## What the exercise asks
Give the entries below again, word for word, and leave out the images.

## Information supplied
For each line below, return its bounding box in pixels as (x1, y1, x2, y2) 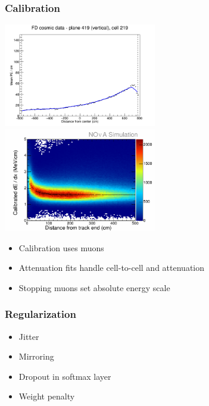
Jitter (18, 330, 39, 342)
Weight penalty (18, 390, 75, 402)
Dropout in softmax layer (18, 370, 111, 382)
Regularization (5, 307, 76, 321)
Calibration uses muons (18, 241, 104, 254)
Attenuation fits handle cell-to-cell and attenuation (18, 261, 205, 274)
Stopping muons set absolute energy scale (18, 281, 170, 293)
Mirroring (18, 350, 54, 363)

## Response to this exercise
For each line below, return its bounding box in pixels as (x1, y1, x2, y2) 
Jitter (18, 330, 39, 342)
Weight penalty (18, 390, 75, 402)
Dropout in softmax layer (18, 370, 111, 382)
Regularization (5, 307, 76, 321)
Calibration uses muons (18, 241, 104, 254)
Attenuation fits handle cell-to-cell and attenuation (18, 261, 205, 274)
Stopping muons set absolute energy scale (18, 281, 170, 293)
Mirroring (18, 350, 54, 363)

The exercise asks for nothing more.